* _EXERCISE PROMPT_
Find the word "Default" in the data. Return every line where it appears.

* _EXERCISE MATERIALS_
------------------------------------------------

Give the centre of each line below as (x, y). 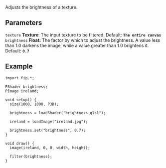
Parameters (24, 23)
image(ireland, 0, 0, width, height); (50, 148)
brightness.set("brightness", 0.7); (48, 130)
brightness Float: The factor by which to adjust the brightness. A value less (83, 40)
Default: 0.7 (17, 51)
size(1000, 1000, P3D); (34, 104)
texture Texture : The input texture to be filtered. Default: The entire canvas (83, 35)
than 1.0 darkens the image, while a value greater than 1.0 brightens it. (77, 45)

------------------------------------------------

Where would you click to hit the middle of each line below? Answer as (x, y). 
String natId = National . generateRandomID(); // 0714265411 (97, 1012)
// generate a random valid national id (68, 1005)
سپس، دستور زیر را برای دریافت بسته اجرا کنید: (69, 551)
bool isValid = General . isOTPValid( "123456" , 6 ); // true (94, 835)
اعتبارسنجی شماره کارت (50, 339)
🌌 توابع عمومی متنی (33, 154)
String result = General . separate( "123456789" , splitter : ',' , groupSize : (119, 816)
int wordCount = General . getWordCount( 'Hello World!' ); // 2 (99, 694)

------------------------------------------------

* _SOLUTION_
Default: 0.7 (17, 51)
texture Texture : The input texture to be filtered. Default: The entire canvas (83, 35)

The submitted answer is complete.